La noche en que Hanif se arrodilló para pedirle permiso de casarse con otra mujer, Hanum no lloró, no gritó, no suplicó. Sonrió. Y mientras su esposo celebraba lo que creyó ser una victoria fácil, ella ya estaba diseñando, pieza por pieza, la ruina más elegante que él jamás podría imaginar.
Armada con un abogado implacable y un acuerdo postnupcial que Hanif firmó sin leer, Hanum desata una venganza financiera y legal que lo despoja de todo: la casa, el auto, el puesto en la empresa, la dignidad. Pero destruir a un traidor resulta ser la parte sencilla. Lo difícil es lo que viene después.
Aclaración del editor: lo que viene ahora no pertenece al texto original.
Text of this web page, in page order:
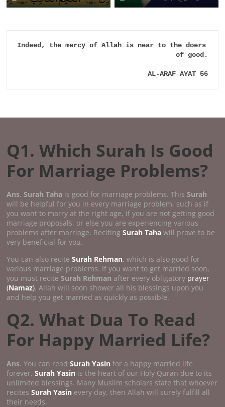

Tian Mahardika —hermanastro de Hanif, heredero del imperio familiar y el hombre más frío e intimidante que Hanum haya conocido— aparece como un muro de hielo inamovible entre ella y cualquier amenaza. Detrás de su fachada de CEO implacable que habla con jerga corporativa hasta para pedir el desayuno, se esconde un secreto que lleva más de una década consumiéndolo por dentro.
Entre batallas legales, intrigas familiares y un romance que se cocina a fuego tan lento que amenaza con incendiar todo a su paso, Hanum descubrirá que la verdadera venganza no es destruir al hombre equivocado... sino atreverse a amar al correcto.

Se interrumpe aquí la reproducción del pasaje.